Much of what drives us is meaningful to us without being known by us.

This runs counter to the Romantic image of the self as a wellspring of native desire seeking expression. A Modernist account instead suggests that desire is cultivated by the forms we encounter. As Michael Levenson writes in Modernism, “Art, or the will to art, precedes desire.” I.e., we do not want to make TikToks until TikToks exist and we are exposed to them. We do not know what we want until a form gives it shape.

Nietzsche opens On the Genealogy of Morals [1] with a similar intuition. We are strangers to ourselves, oriented not by self-knowledge but by what we habitually serve. Attention goes somewhere first; meaning accrues later, incompletely, and never quite settles.

The enigmatic signifier in art

Some artworks do not merely engage our desire for symbolic fulfillment—they thwart it, and operate enigmatically by design.

Einstein on the Beach, the 1976 collaboration between Philip Glass and Robert Wilson, is a canonical example. The opera is composed almost entirely of signifiers that feel coherent and consequential without resolving into narrative. Language, movement, repetition, and image all generate significance without telling us what that significance is for.

“Will it get some wind for the sailboat
And it could get for it is
It could get the railroad for these workers
And it could be where it is
It could Franky, it could be Franky
It could be very fresh and clean
It could be a balloon
All these are the days my friends
And these are the days my friends”
– Einstein on the Beach, opening scene

To experience Einstein on the Beach is not to solve a puzzle. It’s to remain inside an ongoing act of meaning-making without resolution. The work doesn’t reward interpretation so much as attention. Its architecture is its meaning.

For this reason, people describe the opera as hypnotic, irritating, revelatory, unbearable—sometimes all at once. It doesn’t guide you toward closure. It asks you to stay present to significance without explanation.

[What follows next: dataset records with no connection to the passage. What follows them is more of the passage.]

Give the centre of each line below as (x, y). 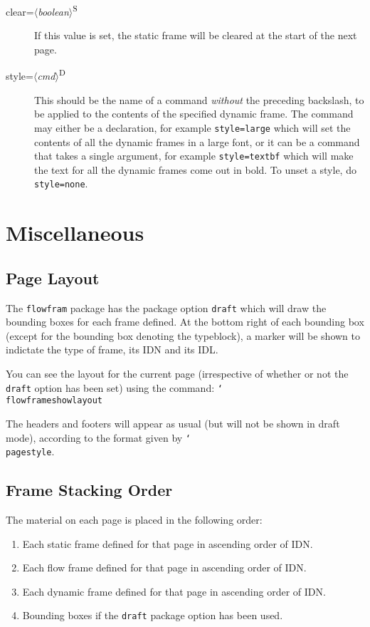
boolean (53, 11)
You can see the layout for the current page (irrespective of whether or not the (177, 374)
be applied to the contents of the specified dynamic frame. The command (194, 114)
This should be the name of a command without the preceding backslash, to (199, 99)
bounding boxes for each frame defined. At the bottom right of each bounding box (185, 322)
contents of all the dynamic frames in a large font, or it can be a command (197, 141)
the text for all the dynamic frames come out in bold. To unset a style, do (195, 169)
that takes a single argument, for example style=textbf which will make (194, 156)

The irreducibility of Einstein on the Beach makes the work cognitively instructive, not just aesthetically powerful. It trains a particular capacity: staying engaged with systems that are clearly consequential but not immediately legible.

Levenson again: “Art, we might say, is instead a social practice of culture… What sustains the social practice of art is miscellaneous and inconclusive talk.”

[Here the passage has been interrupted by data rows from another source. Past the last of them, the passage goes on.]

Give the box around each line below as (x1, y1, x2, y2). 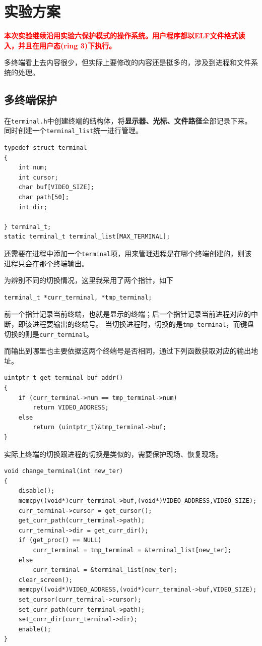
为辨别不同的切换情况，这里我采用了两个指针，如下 (4, 275, 173, 285)
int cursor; (18, 173, 58, 181)
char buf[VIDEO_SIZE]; (18, 184, 94, 191)
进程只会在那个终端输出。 (4, 258, 89, 268)
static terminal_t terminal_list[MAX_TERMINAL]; (4, 233, 170, 241)
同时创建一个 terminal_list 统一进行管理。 (4, 125, 143, 136)
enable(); (18, 625, 51, 633)
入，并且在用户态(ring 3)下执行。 (4, 40, 116, 50)

Meaning isn’t extracted and resolved. It’s circulated, inhabited, continuously reworked. Art does not resolve meaning; it teaches us how to live inside it.

The enigmatic signifier at work

Organizations, like families or nations, have their own aesthetic architectures. They crackle with unstated meaning. They are, in a real sense, strangers to themselves.

In organizational life, many behaviors are meaningful without being consciously available to the people enacting them. What looks like a “personality quirk” or “leadership style” or “growth area” can also be understood as a repeated attempt to enact and resolve a personal enigma—a charge of energy and tension that can’t be named directly.

Across a culture, these individual patterns form a lattice: an invisible architecture that is nevertheless essential—intrinsic to human cognition. It is generative, creative, and always oriented toward some form of release. These patterns cannot be fully translated into explicit explanations without losing what makes them operative. To demand immediate legibility is often to flatten the very dynamics that allow a system to move. 

Living—and working—inside this zone of meaning-making [2] is more fertile than playing the superficial game, whatever that game happens to be. It expands the available energy and allows for deeper and more original insight.

Participation over decoding

A central insight of cybernetics is this: we don’t understand complex systems by standing outside them and decoding their meaning. We understand them—partially and provisionally—by participating in them, disturbing them, and being disturbed in return.

What the concept of the enigmatic signifier ultimately points to is not a new form of mastery, but a different relationship to systems altogether. Self-actualization is less about achievement than about colluding with one’s own enigma, and from there discovering where energy pools, learning how it moves.

This orientation involves grief and humility, because the interpretation of the human condition offered here is partly tragic. But it also opens the door to deeper connection and creativity. Our lives are works of art, and artworks are living, shared practices.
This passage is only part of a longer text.